Find all angles α in radians from the range −π < α < 0 for cos α = √3/2

[HiMyNameIs]

Find all angles α in radians from the range −π < α < 0 for cos α = √3/2

Disclosure; this is for an assignment but I'm on struggle street and It doesn't seem to be clicking in my head and making sense.

Q. Find all angles α in radians from the range −π < α < 0 such that:
a) cos α = √3/2

This is the working out I know how to do, but I don't know if what I'm doing is correct.


arccos(√3/2) = pi/6 = 0.5236
arccos(0.5236) = 58.42^o
180^o - 58.42^o = 121.58^o
cos(58.42) = 0.5236
sin(58.42) = 0.8519
cos(121.58) = -0.5236
sin(121.58) = 0.8519
When it says find all angles between pi and 0, what exactly does that mean? have I found all the angles in radians or do I need to convert 58.42^o and 121.58^o to radians?

58.42 x pi/180 = 1.019 radians?

 

[stapel]

Q. Find all angles α in radians from the range −π < α < 0 such that:
a) cos α = √3/2

This is the working out I know how to do, but I don't know if what I'm doing is correct.

arccos(√3/2) = pi/6 = 0.5236

Why use decimal approximations (that is, inexact "degree" measures)? Stick to the exact (radian) form:

. . . . .\(\displaystyle \cos(\alpha)\, =\, \dfrac{\sqrt{\strut 3\,}}{2}\, \mbox{ for }\, \alpha\, =\, \dfrac{\pi}{6}\)

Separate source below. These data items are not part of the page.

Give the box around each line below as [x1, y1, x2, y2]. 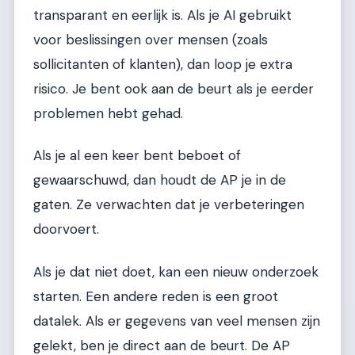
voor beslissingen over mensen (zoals [33, 30, 268, 48]
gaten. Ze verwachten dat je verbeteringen [33, 196, 304, 214]
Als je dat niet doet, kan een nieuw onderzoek [33, 262, 319, 281]
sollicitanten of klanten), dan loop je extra [33, 55, 292, 73]
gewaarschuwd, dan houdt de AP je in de [33, 171, 286, 189]
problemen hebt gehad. [33, 104, 183, 122]
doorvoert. [33, 220, 99, 239]
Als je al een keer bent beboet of [33, 147, 241, 165]
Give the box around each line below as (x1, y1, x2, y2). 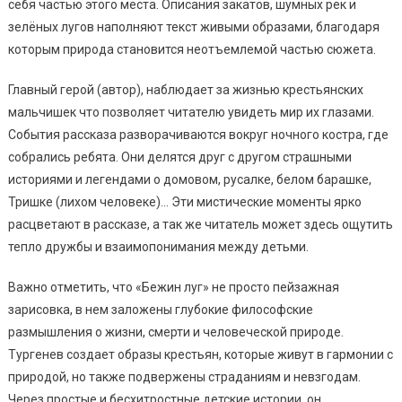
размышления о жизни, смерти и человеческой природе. (7, 324, 344, 339)
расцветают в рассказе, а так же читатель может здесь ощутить (7, 216, 393, 232)
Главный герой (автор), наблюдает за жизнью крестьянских (7, 82, 363, 97)
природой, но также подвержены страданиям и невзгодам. (7, 369, 361, 384)
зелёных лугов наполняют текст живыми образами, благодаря (7, 19, 380, 34)
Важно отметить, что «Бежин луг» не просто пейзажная (7, 279, 339, 294)
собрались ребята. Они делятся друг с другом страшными (7, 149, 352, 164)
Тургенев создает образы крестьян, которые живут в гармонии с (7, 346, 393, 362)
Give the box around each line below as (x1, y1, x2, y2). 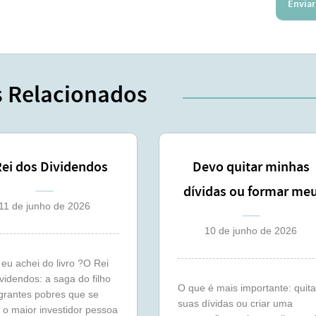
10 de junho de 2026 (205, 225, 298, 236)
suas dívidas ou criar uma (177, 298, 293, 309)
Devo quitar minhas (192, 158, 310, 176)
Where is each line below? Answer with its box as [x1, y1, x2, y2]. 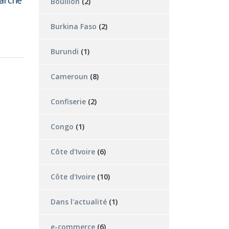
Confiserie [51, 97, 86, 106]
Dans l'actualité [51, 197, 107, 207]
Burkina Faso [51, 21, 97, 31]
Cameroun [51, 72, 88, 81]
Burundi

Now look at the cosine wave. Since you're working with the interval from -pi to zero, let's use the period from -2pi to zero. You know that the cosine wave starts its period at 1, goes down to zero, crosses below the x-axis to -1, curves back up to zero, and then ends up at 1 again. You're looking only at that second half, where the curve goes from -1, up to zero, and then ends at 1.

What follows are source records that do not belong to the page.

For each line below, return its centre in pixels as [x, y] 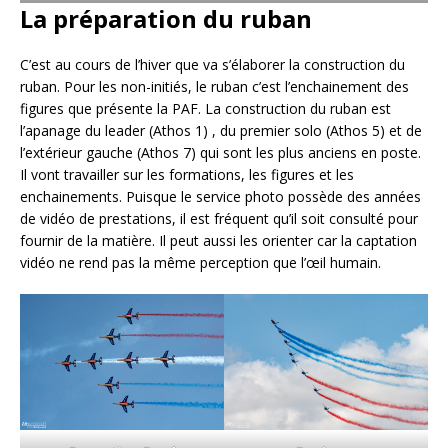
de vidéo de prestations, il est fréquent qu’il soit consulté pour [219, 219]
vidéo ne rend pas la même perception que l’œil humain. [200, 263]
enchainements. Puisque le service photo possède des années [220, 197]
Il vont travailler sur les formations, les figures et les [187, 175]
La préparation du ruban [166, 19]
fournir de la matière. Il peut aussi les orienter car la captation [218, 241]
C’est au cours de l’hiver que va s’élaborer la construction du [212, 65]
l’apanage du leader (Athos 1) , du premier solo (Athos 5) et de [221, 131]
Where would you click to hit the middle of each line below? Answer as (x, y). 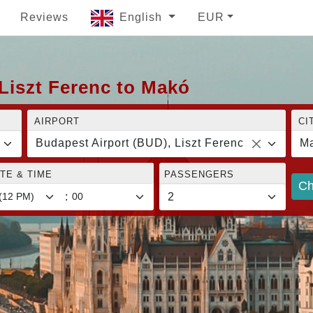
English (143, 17)
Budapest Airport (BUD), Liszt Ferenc (140, 143)
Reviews (44, 17)
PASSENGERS (199, 174)
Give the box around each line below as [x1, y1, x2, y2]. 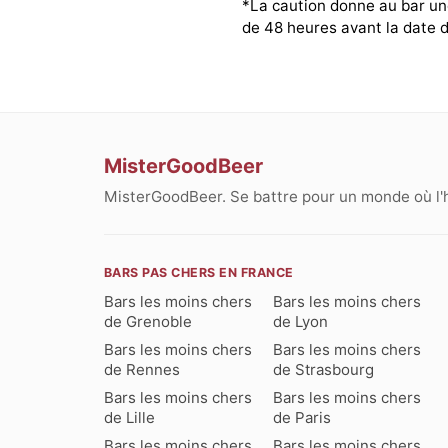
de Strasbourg [273, 359, 375, 379]
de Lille [104, 407, 155, 427]
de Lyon [273, 311, 329, 331]
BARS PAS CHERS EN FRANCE [104, 264, 294, 280]
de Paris [273, 407, 332, 427]
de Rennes [104, 359, 180, 379]
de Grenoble [104, 311, 192, 331]
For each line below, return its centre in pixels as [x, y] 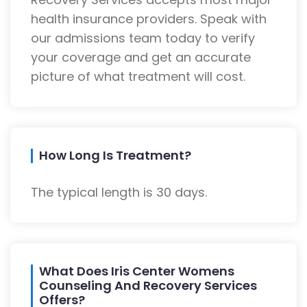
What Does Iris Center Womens [137, 271]
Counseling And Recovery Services [148, 286]
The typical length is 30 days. [119, 193]
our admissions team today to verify [143, 38]
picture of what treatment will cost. [138, 77]
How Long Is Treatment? [115, 156]
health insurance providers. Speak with [149, 19]
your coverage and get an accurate [141, 58]
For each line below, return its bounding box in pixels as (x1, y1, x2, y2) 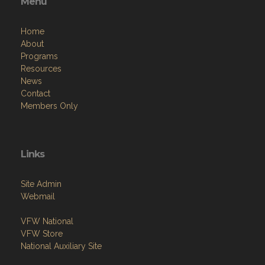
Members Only (21, 101, 78, 111)
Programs (21, 51, 58, 62)
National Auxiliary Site (21, 241, 102, 251)
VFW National (21, 216, 73, 227)
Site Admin (21, 179, 62, 189)
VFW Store (21, 229, 63, 239)
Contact (21, 89, 50, 99)
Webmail (21, 192, 55, 202)
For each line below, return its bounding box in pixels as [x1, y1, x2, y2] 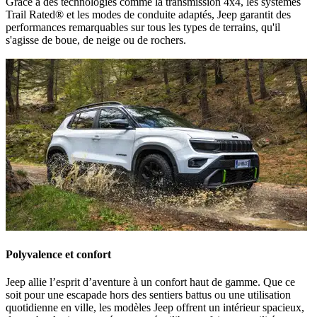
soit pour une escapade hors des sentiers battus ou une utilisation [6, 289, 291, 301]
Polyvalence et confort [6, 248, 111, 261]
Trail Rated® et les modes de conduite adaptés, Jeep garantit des [6, 8, 291, 21]
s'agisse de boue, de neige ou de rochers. [6, 33, 186, 46]
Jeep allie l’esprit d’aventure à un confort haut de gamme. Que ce [6, 276, 295, 289]
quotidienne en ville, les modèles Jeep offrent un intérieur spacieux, [6, 301, 304, 314]
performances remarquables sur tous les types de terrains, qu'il [6, 21, 280, 33]
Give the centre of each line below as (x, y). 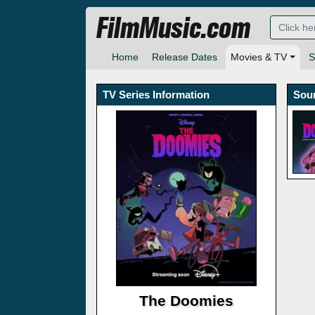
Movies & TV (259, 57)
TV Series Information (156, 95)
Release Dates (185, 57)
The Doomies (187, 301)
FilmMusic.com (173, 29)
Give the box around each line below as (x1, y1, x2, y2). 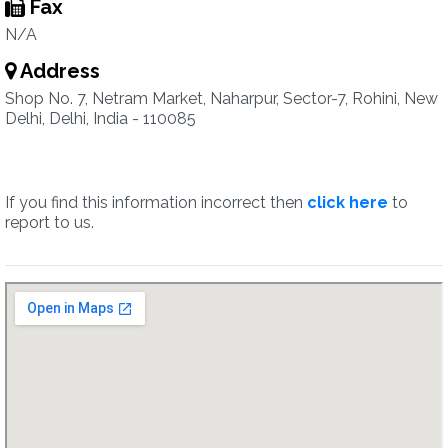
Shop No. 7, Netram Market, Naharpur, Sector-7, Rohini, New (5, 89, 438, 108)
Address (16, 59, 100, 83)
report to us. (5, 213, 94, 232)
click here (307, 193, 388, 212)
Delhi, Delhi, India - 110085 (5, 109, 196, 128)
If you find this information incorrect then (5, 193, 307, 212)
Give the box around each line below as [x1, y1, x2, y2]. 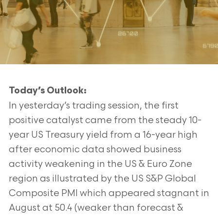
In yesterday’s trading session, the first [8, 100, 179, 111]
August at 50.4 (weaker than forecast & [8, 202, 183, 214]
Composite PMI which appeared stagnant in [8, 188, 209, 199]
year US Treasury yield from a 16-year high [8, 129, 198, 141]
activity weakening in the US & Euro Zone [8, 159, 192, 170]
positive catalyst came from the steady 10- [8, 115, 201, 126]
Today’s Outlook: [8, 87, 87, 96]
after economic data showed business [8, 144, 182, 155]
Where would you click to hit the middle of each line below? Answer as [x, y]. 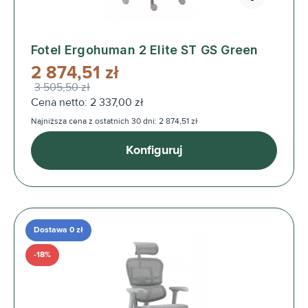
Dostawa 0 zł [58, 230]
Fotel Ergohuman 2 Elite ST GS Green [145, 49]
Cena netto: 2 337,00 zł [87, 102]
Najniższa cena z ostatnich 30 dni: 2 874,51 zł [114, 121]
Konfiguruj [154, 150]
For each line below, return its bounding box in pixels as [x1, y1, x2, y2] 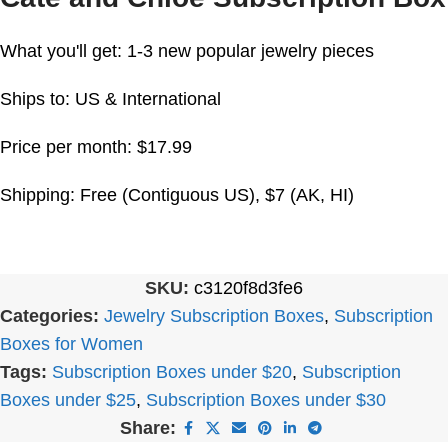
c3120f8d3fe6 [194, 278, 303, 298]
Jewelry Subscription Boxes [104, 306, 324, 326]
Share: [120, 418, 176, 438]
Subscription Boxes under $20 [52, 362, 292, 382]
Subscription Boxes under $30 [146, 390, 386, 410]
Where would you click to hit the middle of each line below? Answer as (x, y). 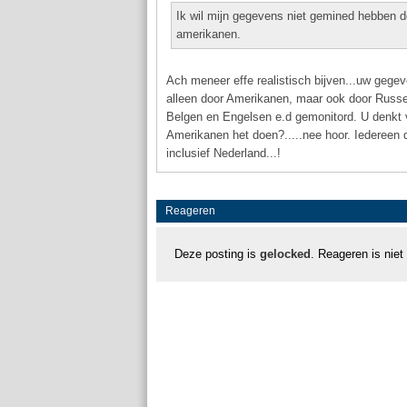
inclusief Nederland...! (223, 153)
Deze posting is (217, 254)
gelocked (285, 254)
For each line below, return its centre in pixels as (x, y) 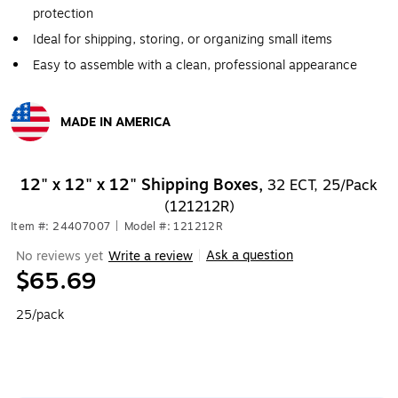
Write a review (151, 256)
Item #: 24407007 (61, 227)
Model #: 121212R (174, 227)
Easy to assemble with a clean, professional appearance (195, 65)
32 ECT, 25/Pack (322, 186)
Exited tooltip (49, 150)
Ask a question (250, 255)
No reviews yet (60, 256)

You know that the y-values (the curve values) on this half-period are kind of symmetric; the values have opposite signs but equal absolute values as you come in from either end (from -pi/2 toward -pi/4, and from zero back toward -pi/4). Will there be any more than one location on the specified interval where the cosine will take on the specified positive value?

You also know that the cosine wave is symmetric about the y-axis; the values on the positive side mirror those on the negative side. You've found a solution on the interval zero to pi/4. What does this tell you about the solution on the interval -pi/4 to zero?

When it says find all angles between -pi and 0, what exactly does that mean?

It means exactly that: find all angles "alpha" for which cos(alpha) is the specified value, where "alpha" is between negative pi and zero.

 

[pka]

Disclosure; this is for an assignment but I'm on struggle street and It doesn't seem to be clicking in my head and making sense.

Q. Find all angles α in radians from the range −π < α < 0 such that:
a) cos α = √3/2

I have generations of students, even graduate students, who have used this half of an equilateral triangle, a \(\displaystyle \frac{\pi}{6},~\frac{\pi}{3},~\&~\frac{\pi}{2}\)

From this memory device, you can find well know angles at once.
The angles in quad IV have a positive cosines. So to answer to your question is \(\displaystyle -\dfrac{\pi}{6}\).

DON'T use a calculator with well-known angles. You can see that the above answer is so much cleaner then all that mess you posted.